So what the rest of us do, when we meet a shoe, is to squeeze our foot into the shoe.
And the reason why is because the shoe maker
or the fashion designer
didn't start from our foot
but they started from a piece of wood or a piece of plastic
They're actually making shoes for Pinocchio, not for us.
So, instead of constructing a shoe around our foot or for our foot
to save it's intelligence or the lines of force,
what we do instead is to deconstruct the lines - to deconstruct our foot
to fit into a shoe.
Which is, conceptually, not very different what Chinese women did
a hundred years ago
It is basically the same process, the same direction:
adapting our anatomy to an idea instead of the idea to our anatomy.
Basically this is an x-ray of a Chinese woman's foot
of one hundred years ago and this is our foot.
So we do something similar.
They were suffering for an idea and we are suffering for an idea.

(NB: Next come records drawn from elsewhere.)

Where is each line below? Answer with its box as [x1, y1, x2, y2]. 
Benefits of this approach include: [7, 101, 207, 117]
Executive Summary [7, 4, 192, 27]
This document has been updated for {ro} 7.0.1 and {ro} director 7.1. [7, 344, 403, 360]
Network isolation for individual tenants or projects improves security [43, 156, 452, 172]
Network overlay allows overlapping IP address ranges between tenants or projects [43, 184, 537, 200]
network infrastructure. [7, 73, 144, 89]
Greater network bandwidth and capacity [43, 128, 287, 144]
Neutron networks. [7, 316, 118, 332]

They were thinking at least to be beautiful and they were satisfied with the result
We think to be beautiful and we are satisfied with the result.
It took one hundred years to realize
that this was something weird
and probably in one hundred years when somebody will find
X-rays or bones of our skeletons
probably they will think that we were weird too,
in (the year) two thousand something.
What happens is that at birth
only one percent of us has some foot deformation.
That when we are year old almost ten percent,
precisely eight percent, of people already have a deformed foot
from the first encounter with shoes.
Then at the age of five the majority of us - 60 percent,
is succeeding in getting a deformation that fit with the the shoes
and by the age of twenty, 80 percent, almost all,
have, finally, a deformed foot.
So, what happens with industrial design?
Basically happens the same.
I teach in different design academies and in one of them there are a lot of chairs
given as a gift by the designers who come there to teach.
Every year I have taught there, I asked the students to
go around to choose the chair
among all chairs, there are tens of chairs of different kinds of design,
to choose the one they think is the most comfortable
and the one they think is the least comfortable.
Every year they come out with the same two chairs:
They always choose this one as the most comfortable
and this one as the least comfortable.
What is interesting is that they don't try the chairs.
So I ask them to try them and to then choose
blindfolded, by experience, by feeling how their body responds
- to feel what happens to their body.
So they retry all the chairs and they always come
with the opposite result.
They choose this as the most comfortable, which is very similar to the one upon which you are sitting now
and this one as the least comfortable.
Conceptually
the concave shape is very appealing because
seems to put you in a comfortable position
But when you experience it,
what happens is that you actually slump in a chair that is concave.
That's why your chairs are not concave, for example.
But the problem is even more radical with chairs.
For example, we don't have shoes that fit with the human foot,
because shoemakers start from this kind of molds
which have all kinds of shapes, but they don’t have the shape of a human foot
It has been like this for centuries and we’re still doing the same things today.
The equivalent of these things for chairs is this:
these are the international standards and you see
how ridiculous is the position that is thought to fit the human being.
If you look around nobody of you is sitting like this. (laughing...)
They look like images from a physical education book of the thirties,
or coming from some totalitarian country.
The reality is that people sit like this, because
we don't like to close this angle.
We don't like because it implies an effort.
This is the reality of how children use, for example, sofas.
The reason why, is because we are not made like Pinocchio or like a puppet
made of disjointed sticks that can be put in every position without problem.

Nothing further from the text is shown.